Leaving out the images, please output every entry exactly as it appears.

= = = = = = =

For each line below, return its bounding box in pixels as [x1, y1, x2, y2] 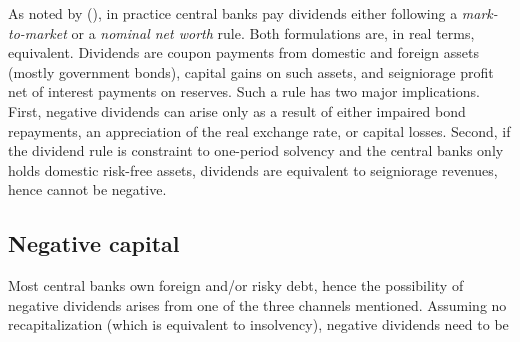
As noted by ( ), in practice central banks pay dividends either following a [8, 3, 458, 23]
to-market [8, 22, 67, 43]
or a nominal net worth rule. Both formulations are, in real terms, [71, 22, 475, 43]
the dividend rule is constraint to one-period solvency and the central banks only [8, 140, 504, 161]
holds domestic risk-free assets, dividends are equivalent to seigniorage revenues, [8, 159, 498, 180]
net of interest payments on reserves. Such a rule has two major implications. [8, 81, 480, 102]
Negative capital [8, 228, 180, 259]
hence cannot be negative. [8, 179, 167, 200]
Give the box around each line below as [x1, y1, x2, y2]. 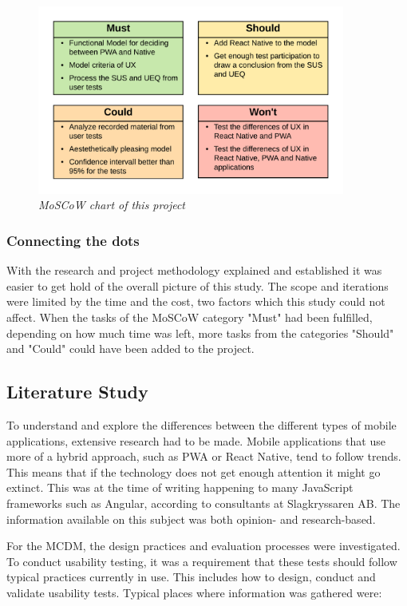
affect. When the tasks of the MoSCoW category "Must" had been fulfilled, [6, 308, 373, 325]
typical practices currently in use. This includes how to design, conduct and [6, 568, 376, 585]
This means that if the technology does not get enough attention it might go [6, 463, 381, 480]
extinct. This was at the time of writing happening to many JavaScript [6, 479, 354, 496]
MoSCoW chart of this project [38, 196, 185, 213]
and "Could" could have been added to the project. [6, 340, 255, 357]
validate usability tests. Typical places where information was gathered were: [6, 584, 382, 600]
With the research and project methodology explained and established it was [6, 262, 382, 279]
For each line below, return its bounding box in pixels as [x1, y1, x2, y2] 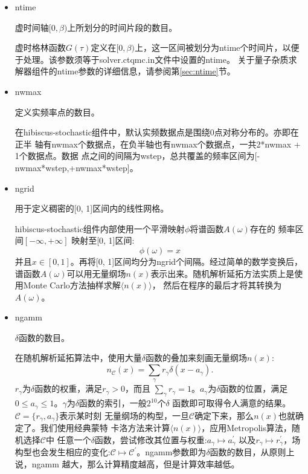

= = = = = = =

#### ANSWER SPACE:
For each line below, return its bounding box in pixels as [x1, y1, x2, y2] 
As noted by ( ), in practice central banks pay dividends either following a [8, 3, 458, 23]
to-market [8, 22, 67, 43]
or a nominal net worth rule. Both formulations are, in real terms, [71, 22, 475, 43]
the dividend rule is constraint to one-period solvency and the central banks only [8, 140, 504, 161]
holds domestic risk-free assets, dividends are equivalent to seigniorage revenues, [8, 159, 498, 180]
net of interest payments on reserves. Such a rule has two major implications. [8, 81, 480, 102]
Negative capital [8, 228, 180, 259]
hence cannot be negative. [8, 179, 167, 200]
Give the box around each line below as [x1, y1, x2, y2]. 
affect. When the tasks of the MoSCoW category "Must" had been fulfilled, [6, 308, 373, 325]
typical practices currently in use. This includes how to design, conduct and [6, 568, 376, 585]
This means that if the technology does not get enough attention it might go [6, 463, 381, 480]
extinct. This was at the time of writing happening to many JavaScript [6, 479, 354, 496]
MoSCoW chart of this project [38, 196, 185, 213]
and "Could" could have been added to the project. [6, 340, 255, 357]
validate usability tests. Typical places where information was gathered were: [6, 584, 382, 600]
With the research and project methodology explained and established it was [6, 262, 382, 279]
For each line below, return its bounding box in pixels as [x1, y1, x2, y2] 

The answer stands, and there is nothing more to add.